(Task data)

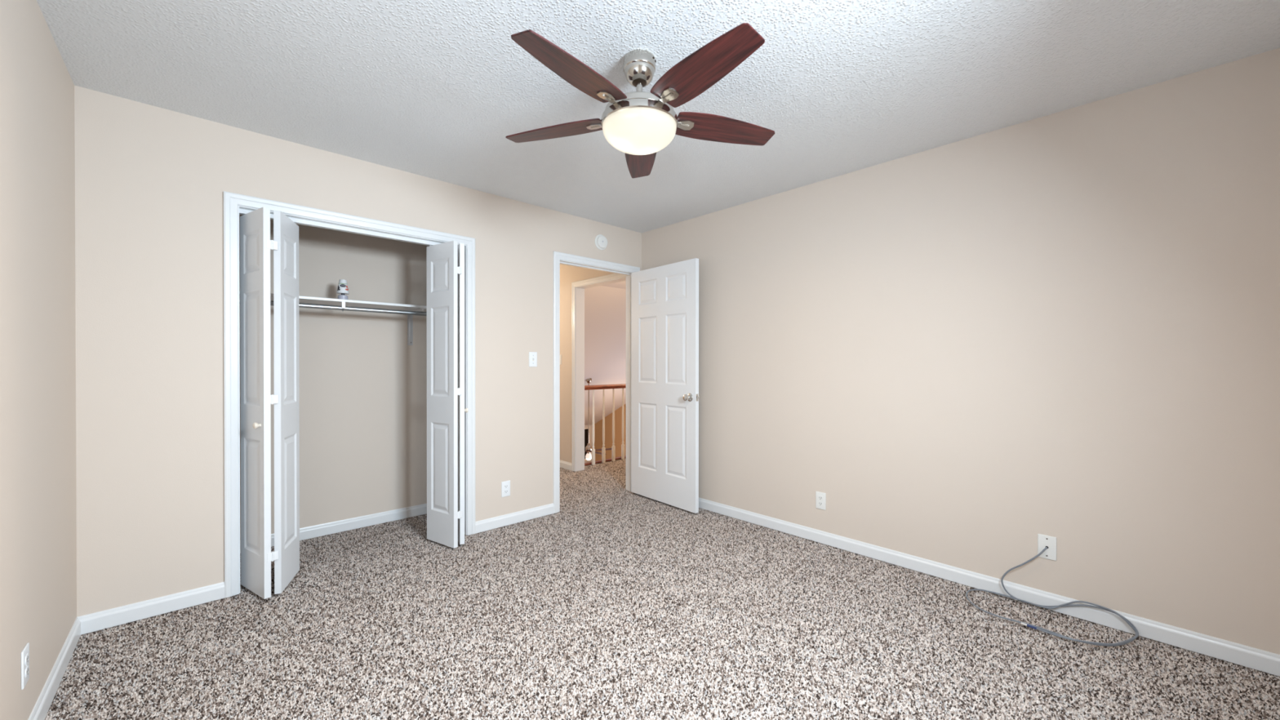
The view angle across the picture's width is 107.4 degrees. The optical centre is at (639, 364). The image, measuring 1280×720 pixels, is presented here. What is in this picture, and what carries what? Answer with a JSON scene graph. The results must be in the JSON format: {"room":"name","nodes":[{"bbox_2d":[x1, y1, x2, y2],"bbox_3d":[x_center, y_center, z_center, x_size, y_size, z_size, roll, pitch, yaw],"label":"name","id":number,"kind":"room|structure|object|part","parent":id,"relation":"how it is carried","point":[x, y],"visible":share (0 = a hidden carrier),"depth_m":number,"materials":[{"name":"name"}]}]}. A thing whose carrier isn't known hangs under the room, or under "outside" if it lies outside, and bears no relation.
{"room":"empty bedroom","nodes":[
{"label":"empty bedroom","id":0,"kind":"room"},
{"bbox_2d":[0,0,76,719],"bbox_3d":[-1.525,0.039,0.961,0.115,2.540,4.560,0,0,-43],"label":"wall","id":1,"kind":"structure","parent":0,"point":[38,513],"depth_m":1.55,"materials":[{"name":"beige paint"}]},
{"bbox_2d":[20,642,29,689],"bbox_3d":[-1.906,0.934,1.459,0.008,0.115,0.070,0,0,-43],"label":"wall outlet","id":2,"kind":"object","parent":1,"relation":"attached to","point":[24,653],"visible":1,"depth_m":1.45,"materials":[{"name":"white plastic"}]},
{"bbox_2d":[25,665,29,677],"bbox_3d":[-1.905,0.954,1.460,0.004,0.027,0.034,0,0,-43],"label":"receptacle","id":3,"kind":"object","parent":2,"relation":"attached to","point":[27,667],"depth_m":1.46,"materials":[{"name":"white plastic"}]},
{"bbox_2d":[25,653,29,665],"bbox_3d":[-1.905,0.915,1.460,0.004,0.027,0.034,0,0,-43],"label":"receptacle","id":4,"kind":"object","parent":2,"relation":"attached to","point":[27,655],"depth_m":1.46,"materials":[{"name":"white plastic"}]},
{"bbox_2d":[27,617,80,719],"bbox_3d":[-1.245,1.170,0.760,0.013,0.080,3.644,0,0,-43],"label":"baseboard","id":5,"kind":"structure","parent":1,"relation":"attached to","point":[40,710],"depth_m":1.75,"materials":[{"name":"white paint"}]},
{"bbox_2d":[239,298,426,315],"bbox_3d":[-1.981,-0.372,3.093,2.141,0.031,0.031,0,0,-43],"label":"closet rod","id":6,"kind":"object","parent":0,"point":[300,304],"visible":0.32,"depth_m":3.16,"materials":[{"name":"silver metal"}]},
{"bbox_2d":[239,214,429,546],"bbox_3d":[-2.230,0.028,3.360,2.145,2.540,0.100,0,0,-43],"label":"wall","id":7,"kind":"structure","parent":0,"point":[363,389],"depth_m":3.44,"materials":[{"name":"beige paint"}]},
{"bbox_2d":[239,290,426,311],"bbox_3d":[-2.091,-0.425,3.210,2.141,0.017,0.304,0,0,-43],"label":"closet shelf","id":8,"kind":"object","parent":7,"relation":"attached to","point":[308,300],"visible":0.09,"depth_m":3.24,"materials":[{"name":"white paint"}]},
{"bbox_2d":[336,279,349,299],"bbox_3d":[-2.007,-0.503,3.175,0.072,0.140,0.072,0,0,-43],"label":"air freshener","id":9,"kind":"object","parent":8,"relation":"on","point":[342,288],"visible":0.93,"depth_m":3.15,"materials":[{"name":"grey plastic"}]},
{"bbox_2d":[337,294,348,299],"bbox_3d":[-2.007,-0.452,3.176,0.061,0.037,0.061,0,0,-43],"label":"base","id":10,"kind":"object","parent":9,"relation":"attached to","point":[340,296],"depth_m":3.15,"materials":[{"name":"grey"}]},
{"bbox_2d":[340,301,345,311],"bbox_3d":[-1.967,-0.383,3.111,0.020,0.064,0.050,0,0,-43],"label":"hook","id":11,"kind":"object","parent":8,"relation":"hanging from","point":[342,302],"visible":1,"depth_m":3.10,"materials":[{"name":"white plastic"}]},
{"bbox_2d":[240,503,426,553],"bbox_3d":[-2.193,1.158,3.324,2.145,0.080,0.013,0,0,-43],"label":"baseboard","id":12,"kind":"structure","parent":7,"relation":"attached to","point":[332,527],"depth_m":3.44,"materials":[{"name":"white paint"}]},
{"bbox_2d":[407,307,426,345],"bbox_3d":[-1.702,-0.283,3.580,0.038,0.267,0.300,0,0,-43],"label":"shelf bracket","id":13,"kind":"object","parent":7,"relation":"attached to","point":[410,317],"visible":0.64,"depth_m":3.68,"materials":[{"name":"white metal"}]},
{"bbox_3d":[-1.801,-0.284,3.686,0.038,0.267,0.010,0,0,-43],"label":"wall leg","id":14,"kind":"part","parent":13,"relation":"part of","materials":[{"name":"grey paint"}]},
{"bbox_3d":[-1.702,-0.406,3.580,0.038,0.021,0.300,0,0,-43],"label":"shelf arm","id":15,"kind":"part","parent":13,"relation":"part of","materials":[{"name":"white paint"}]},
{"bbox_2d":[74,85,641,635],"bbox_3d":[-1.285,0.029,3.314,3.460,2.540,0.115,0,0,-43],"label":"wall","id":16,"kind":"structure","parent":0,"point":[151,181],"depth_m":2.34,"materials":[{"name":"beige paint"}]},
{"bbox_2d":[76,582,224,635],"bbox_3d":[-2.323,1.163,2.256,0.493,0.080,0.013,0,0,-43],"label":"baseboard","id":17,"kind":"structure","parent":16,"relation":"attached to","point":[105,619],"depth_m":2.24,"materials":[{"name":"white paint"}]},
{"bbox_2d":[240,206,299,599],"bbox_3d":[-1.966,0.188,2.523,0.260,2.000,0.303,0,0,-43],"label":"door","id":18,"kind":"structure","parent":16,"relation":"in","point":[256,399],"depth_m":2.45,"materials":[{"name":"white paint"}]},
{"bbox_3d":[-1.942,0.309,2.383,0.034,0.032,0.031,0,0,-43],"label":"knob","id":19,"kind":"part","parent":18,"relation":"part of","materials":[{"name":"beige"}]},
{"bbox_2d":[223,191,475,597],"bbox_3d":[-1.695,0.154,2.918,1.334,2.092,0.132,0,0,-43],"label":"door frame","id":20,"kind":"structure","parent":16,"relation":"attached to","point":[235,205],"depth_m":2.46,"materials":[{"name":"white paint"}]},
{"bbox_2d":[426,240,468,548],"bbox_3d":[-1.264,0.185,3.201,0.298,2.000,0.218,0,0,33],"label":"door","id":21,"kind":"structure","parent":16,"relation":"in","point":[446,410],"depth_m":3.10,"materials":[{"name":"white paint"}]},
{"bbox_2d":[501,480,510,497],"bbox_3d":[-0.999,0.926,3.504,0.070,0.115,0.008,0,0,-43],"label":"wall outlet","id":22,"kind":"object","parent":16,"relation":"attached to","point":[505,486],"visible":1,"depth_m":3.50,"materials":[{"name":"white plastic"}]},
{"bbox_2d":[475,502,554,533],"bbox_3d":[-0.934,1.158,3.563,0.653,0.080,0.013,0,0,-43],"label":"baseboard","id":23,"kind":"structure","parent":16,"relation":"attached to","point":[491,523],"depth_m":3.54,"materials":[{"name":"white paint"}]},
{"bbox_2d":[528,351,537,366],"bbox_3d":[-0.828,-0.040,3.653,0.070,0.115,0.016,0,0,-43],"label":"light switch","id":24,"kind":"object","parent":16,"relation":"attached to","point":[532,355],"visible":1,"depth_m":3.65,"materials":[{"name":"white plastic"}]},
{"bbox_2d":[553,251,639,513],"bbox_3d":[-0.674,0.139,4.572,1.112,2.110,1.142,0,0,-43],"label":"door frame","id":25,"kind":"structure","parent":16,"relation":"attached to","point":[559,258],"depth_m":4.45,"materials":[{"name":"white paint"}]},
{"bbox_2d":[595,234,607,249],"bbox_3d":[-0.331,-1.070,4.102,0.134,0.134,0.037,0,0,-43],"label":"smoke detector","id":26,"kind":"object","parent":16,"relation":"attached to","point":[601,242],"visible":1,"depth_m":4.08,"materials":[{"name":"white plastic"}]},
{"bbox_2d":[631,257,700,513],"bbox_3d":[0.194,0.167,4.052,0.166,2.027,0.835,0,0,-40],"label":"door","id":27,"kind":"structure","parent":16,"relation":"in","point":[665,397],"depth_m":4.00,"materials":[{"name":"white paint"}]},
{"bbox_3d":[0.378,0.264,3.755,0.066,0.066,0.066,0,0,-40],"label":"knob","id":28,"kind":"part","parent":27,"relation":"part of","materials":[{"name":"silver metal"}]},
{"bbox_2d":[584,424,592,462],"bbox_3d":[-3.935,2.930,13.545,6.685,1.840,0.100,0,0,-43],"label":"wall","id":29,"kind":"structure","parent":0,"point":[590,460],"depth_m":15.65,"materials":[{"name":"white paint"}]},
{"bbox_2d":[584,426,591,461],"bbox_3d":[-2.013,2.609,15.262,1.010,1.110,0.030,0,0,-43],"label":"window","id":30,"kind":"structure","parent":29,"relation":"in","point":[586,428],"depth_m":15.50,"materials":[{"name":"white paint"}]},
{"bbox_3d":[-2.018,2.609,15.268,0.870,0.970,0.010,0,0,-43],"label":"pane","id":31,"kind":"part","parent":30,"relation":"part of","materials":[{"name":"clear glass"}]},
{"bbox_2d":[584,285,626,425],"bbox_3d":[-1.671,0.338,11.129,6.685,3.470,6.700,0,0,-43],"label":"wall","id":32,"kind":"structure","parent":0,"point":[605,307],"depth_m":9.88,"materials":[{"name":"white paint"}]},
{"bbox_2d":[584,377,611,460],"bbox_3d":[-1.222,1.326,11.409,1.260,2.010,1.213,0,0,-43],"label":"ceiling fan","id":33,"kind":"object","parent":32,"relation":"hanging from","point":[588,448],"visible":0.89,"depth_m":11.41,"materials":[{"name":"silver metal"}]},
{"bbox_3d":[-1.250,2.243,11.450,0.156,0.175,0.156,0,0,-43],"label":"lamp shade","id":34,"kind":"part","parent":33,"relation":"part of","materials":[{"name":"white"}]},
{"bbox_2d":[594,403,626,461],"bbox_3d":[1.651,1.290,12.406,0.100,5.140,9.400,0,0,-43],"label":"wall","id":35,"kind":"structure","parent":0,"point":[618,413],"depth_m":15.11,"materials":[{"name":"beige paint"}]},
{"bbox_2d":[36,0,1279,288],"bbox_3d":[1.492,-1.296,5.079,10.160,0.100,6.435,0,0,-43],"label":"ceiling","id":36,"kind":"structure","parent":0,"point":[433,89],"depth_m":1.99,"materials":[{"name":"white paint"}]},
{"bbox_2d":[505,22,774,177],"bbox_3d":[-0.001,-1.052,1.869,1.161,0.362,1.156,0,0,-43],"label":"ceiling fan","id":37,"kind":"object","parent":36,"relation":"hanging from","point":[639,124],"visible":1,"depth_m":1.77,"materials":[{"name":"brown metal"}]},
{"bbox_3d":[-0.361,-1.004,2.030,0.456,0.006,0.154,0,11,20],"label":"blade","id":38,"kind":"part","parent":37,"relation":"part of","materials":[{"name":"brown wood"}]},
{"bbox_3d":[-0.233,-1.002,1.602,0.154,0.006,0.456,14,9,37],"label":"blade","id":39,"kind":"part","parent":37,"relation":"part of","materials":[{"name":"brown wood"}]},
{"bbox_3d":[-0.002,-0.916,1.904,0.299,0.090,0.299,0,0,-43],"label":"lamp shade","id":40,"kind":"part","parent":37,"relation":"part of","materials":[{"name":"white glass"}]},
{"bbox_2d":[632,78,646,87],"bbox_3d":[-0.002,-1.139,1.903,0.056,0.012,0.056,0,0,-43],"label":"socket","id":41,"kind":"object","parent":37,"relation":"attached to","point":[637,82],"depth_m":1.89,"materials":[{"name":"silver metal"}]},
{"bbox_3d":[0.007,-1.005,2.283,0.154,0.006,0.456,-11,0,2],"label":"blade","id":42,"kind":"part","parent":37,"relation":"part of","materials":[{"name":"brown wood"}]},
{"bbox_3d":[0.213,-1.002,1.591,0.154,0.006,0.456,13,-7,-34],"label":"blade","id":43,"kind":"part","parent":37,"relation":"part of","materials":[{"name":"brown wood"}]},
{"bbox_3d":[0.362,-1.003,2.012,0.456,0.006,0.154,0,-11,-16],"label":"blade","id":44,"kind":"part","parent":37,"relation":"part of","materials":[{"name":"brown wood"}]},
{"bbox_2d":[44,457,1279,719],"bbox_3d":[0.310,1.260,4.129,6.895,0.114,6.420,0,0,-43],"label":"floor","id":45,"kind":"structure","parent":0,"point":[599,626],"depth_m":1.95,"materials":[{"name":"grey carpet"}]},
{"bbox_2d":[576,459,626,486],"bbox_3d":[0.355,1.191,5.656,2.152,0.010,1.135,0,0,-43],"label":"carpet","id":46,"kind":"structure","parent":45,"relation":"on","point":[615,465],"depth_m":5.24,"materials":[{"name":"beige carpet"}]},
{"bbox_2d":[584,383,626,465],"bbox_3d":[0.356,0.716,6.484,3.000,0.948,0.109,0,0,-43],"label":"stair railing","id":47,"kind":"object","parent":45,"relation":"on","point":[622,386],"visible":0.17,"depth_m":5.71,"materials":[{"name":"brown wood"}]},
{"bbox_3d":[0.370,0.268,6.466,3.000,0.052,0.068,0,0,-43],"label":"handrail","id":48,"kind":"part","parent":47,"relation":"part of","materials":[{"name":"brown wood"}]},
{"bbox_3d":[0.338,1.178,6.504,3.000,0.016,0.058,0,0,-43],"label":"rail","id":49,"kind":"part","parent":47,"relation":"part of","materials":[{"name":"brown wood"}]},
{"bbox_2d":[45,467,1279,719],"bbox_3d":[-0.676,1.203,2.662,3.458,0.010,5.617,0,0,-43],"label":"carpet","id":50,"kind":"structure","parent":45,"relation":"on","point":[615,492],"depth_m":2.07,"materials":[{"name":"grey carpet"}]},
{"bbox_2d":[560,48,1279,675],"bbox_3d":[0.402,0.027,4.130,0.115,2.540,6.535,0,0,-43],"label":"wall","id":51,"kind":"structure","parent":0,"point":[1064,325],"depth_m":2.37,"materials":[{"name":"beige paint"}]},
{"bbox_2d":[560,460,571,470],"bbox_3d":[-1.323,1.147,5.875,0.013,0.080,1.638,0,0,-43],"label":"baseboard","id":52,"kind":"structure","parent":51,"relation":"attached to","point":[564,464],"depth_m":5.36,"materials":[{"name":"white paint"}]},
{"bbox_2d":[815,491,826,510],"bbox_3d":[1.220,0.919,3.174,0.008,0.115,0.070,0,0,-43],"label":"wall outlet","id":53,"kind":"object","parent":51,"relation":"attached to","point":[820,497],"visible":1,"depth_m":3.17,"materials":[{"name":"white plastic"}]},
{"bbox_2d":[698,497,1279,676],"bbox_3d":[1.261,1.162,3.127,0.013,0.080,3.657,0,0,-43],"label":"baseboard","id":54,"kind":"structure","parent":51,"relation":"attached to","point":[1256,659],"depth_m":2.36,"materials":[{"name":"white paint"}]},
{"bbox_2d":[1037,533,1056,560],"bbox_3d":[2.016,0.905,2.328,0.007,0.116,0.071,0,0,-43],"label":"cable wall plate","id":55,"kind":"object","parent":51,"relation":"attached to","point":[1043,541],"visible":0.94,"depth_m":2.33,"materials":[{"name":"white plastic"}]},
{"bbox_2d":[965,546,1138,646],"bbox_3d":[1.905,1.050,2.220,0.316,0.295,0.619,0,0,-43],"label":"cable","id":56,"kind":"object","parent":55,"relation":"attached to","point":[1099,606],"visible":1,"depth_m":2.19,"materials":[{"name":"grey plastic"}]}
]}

(End Task data)

# Work required
Each line containing the word "bedroom" must be pulled from the listing and copied.

# Final answer
{"room":"empty bedroom","nodes":[
{"label":"empty bedroom","id":0,"kind":"room"},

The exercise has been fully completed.